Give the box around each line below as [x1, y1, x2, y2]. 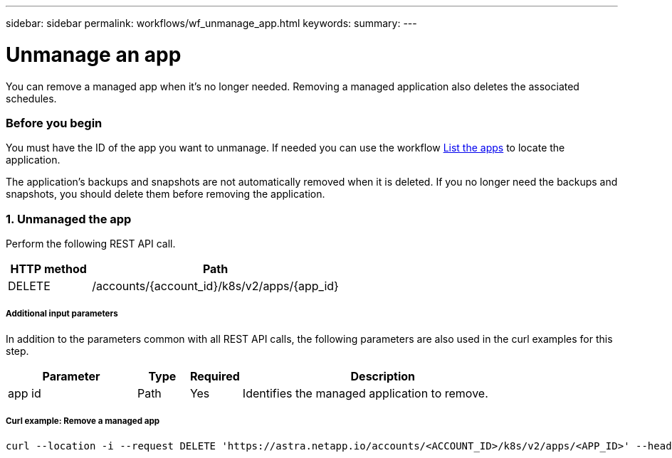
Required [189, 368, 240, 383]
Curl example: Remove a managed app [6, 416, 160, 427]
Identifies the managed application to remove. [242, 385, 488, 400]
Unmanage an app [6, 42, 182, 67]
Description [350, 368, 415, 383]
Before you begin [6, 115, 103, 130]
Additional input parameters [6, 309, 118, 319]
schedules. [6, 92, 57, 105]
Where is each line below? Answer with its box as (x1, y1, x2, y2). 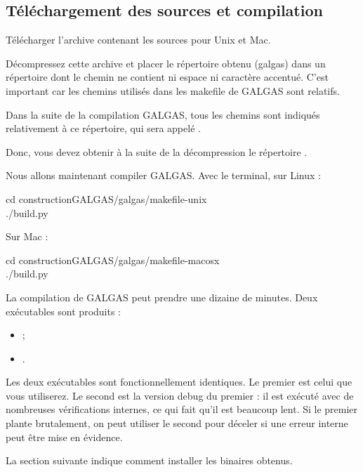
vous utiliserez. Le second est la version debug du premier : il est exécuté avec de (6, 388, 354, 402)
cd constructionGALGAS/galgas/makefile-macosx (6, 252, 220, 267)
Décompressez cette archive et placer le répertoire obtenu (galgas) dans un (6, 55, 326, 70)
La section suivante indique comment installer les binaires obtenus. (6, 453, 293, 468)
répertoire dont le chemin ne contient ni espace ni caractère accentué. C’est (6, 70, 329, 84)
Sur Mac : (6, 229, 48, 244)
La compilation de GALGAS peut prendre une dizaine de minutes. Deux (6, 289, 318, 304)
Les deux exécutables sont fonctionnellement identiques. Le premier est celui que (6, 374, 352, 389)
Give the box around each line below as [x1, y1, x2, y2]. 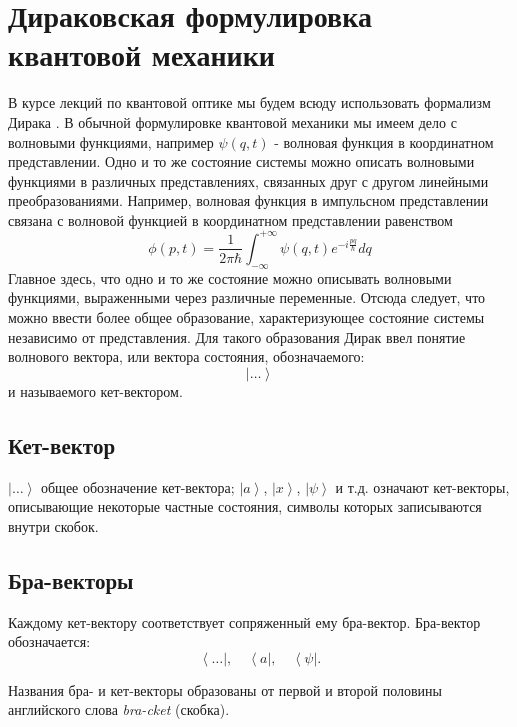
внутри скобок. [8, 515, 99, 536]
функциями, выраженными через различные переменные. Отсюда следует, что [8, 287, 486, 308]
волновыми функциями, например [8, 131, 214, 152]
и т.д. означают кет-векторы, [335, 476, 510, 497]
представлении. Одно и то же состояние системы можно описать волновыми [8, 151, 475, 172]
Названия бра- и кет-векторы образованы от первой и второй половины [8, 679, 442, 700]
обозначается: [8, 631, 91, 652]
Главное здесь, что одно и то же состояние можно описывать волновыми [8, 267, 452, 288]
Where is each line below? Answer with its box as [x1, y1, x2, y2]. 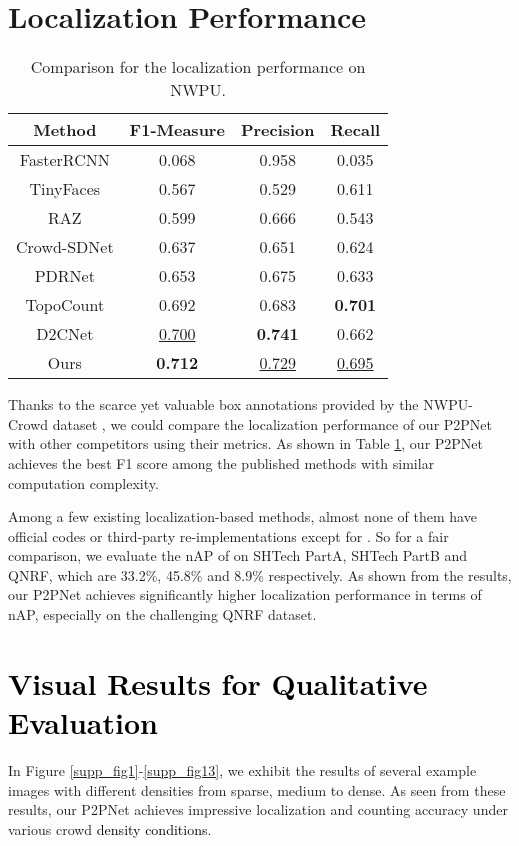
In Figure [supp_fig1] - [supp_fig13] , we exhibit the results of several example [8, 759, 477, 780]
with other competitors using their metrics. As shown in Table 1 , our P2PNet [8, 433, 484, 454]
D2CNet [36, 322, 94, 346]
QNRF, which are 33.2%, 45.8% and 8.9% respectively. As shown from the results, [8, 564, 512, 585]
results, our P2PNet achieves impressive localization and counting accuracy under [8, 799, 508, 820]
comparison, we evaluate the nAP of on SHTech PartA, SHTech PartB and [8, 545, 468, 566]
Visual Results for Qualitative [8, 662, 428, 703]
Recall [330, 118, 381, 142]
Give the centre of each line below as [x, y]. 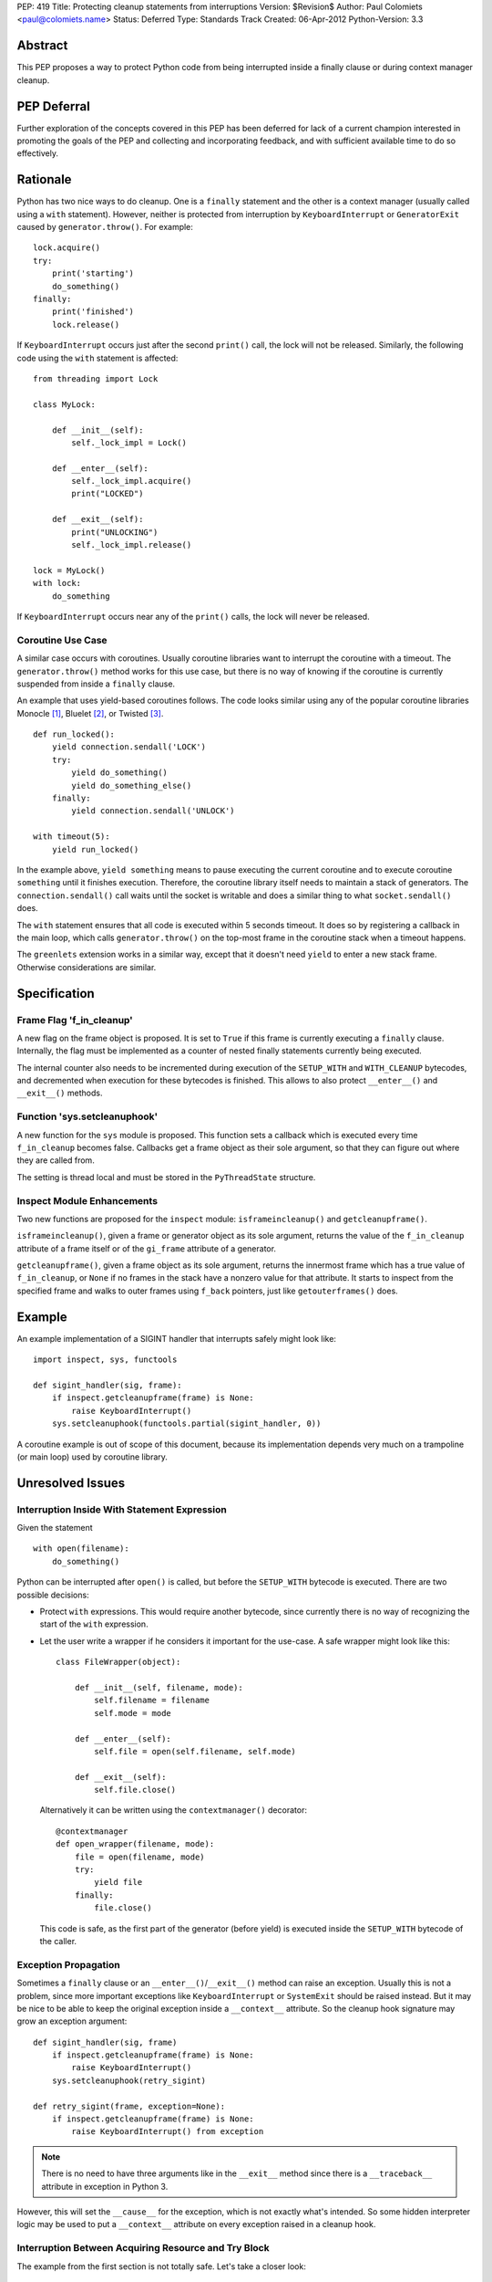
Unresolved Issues [71, 1483]
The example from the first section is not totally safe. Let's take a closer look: [162, 2266]
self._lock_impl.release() [132, 545]
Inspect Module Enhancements [87, 1200]
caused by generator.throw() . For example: [105, 227]
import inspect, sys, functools [105, 1360]
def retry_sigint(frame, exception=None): [129, 2106]
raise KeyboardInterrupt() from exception [168, 2132]
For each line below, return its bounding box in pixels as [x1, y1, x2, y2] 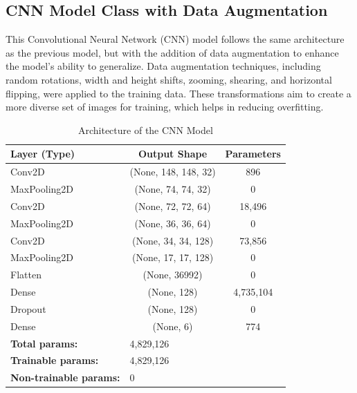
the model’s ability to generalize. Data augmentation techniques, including [6, 59, 321, 73]
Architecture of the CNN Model [77, 122, 213, 137]
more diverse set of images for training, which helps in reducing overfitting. [6, 99, 324, 114]
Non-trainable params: [10, 370, 120, 385]
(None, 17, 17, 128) [132, 250, 214, 265]
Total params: [10, 336, 78, 350]
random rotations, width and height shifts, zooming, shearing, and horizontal [6, 72, 332, 86]
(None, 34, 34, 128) [132, 233, 214, 247]
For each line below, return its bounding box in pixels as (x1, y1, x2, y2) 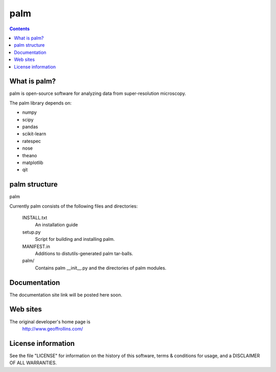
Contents (9, 26, 30, 32)
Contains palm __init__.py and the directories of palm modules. (35, 264, 167, 271)
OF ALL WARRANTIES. (9, 360, 57, 366)
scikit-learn (22, 131, 46, 137)
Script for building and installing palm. (35, 236, 115, 242)
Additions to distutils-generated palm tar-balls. (35, 250, 133, 256)
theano (22, 152, 37, 158)
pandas (22, 123, 38, 130)
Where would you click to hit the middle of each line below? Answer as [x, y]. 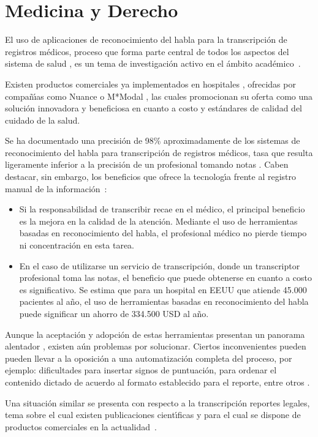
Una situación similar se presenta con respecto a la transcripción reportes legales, [157, 402]
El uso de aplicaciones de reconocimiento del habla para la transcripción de [146, 39]
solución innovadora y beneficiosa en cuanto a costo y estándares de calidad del [153, 108]
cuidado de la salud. [43, 120]
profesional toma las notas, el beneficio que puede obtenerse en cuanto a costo [165, 278]
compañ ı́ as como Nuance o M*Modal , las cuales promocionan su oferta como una [159, 96]
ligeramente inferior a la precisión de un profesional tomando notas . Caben [147, 164]
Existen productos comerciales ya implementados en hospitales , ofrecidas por [150, 84]
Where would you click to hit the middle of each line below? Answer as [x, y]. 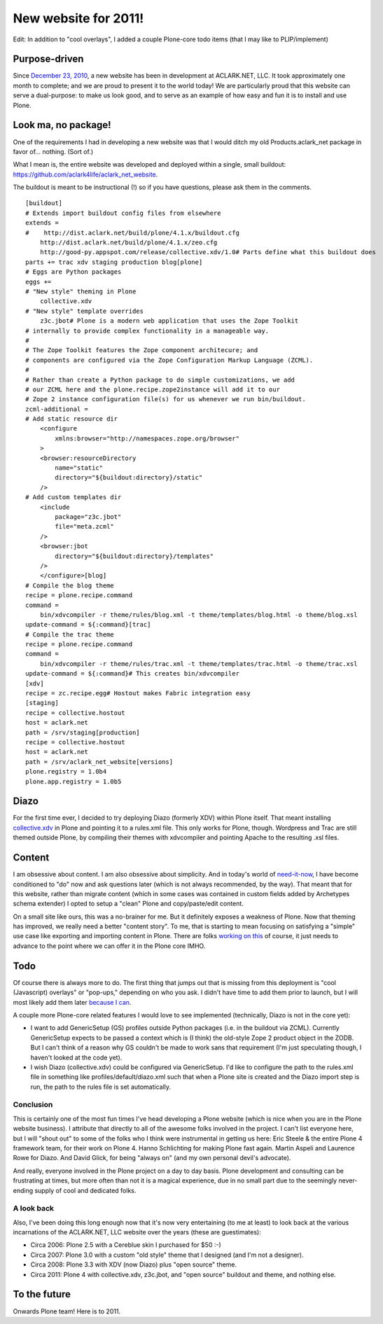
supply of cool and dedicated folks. [85, 1190]
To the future [42, 1294]
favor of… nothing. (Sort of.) [53, 151]
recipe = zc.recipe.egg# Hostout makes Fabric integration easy [138, 694]
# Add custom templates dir [74, 497]
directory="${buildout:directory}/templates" [134, 556]
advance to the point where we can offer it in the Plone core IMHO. [109, 946]
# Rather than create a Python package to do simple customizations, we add [160, 379]
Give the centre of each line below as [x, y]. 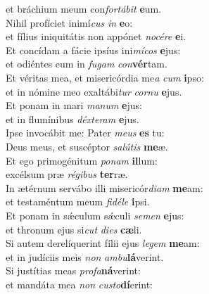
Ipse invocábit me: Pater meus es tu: [85, 133]
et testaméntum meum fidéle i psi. [78, 202]
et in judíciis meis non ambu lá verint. [85, 256]
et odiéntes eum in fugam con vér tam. [87, 64]
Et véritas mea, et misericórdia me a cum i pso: [105, 77]
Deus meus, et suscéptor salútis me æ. [87, 146]
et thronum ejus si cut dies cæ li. [74, 229]
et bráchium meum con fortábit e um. [84, 8]
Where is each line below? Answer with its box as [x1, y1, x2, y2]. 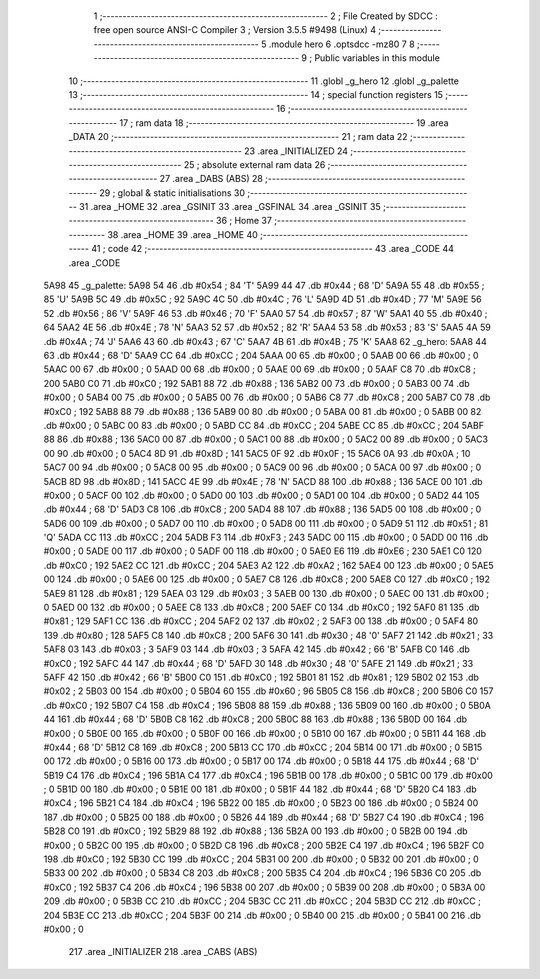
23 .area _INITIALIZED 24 [243, 145, 349, 157]
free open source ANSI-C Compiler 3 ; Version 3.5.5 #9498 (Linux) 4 [93, 24, 377, 36]
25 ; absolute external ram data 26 [183, 158, 326, 170]
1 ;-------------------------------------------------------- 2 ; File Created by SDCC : [93, 10, 439, 22]
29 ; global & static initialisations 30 [99, 186, 245, 199]
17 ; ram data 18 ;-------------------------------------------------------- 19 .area [119, 116, 449, 129]
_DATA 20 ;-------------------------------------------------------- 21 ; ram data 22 [68, 131, 409, 143]
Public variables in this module [314, 52, 440, 64]
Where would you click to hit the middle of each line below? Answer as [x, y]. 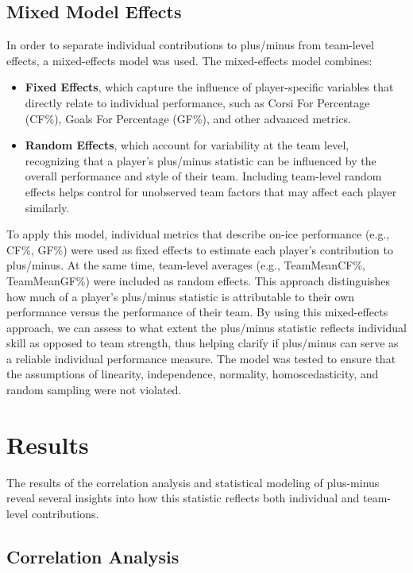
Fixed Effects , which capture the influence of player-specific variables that [209, 87]
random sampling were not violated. [94, 390]
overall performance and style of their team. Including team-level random [203, 176]
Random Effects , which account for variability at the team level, [187, 145]
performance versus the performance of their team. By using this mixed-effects [197, 312]
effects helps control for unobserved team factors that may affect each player [211, 191]
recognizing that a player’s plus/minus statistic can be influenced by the [201, 160]
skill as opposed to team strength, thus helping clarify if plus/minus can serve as [203, 343]
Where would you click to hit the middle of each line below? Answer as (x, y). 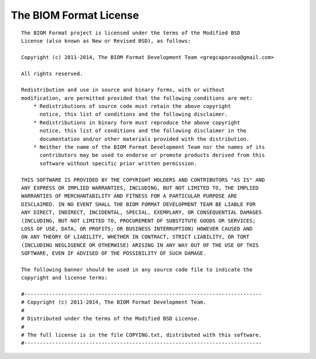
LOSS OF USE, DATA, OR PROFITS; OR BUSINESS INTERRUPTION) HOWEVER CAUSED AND (137, 229)
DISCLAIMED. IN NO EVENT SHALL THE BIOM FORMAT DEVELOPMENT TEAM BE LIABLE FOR (138, 204)
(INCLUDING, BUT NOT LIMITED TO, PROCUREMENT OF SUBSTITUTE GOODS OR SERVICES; (138, 221)
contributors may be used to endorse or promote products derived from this (152, 155)
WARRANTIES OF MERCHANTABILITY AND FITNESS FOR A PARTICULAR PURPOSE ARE (129, 196)
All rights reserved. (52, 74)
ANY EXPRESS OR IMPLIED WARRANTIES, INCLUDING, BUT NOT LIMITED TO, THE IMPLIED (140, 188)
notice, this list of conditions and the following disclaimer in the (143, 131)
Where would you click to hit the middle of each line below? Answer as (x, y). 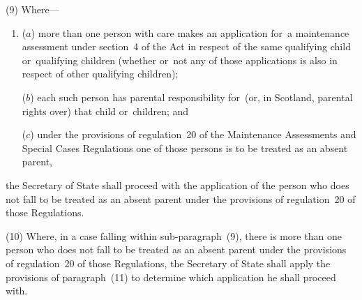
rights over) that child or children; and (105, 111)
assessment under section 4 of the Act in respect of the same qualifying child (186, 46)
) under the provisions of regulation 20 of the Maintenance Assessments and (193, 134)
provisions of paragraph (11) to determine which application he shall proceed (171, 277)
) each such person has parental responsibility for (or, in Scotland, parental (191, 97)
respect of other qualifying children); (100, 74)
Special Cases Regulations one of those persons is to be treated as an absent (185, 148)
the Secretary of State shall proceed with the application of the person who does (178, 185)

☆ ☆ ☆ ☆

• **REQUIRED ACTION**
From the records above, show each line that contains the word "meus".

• **EXERCISE OUTPUT**
Ipse invocábit me: Pater meus es tu: [85, 133]
Deus meus, et suscéptor salútis me æ. [87, 146]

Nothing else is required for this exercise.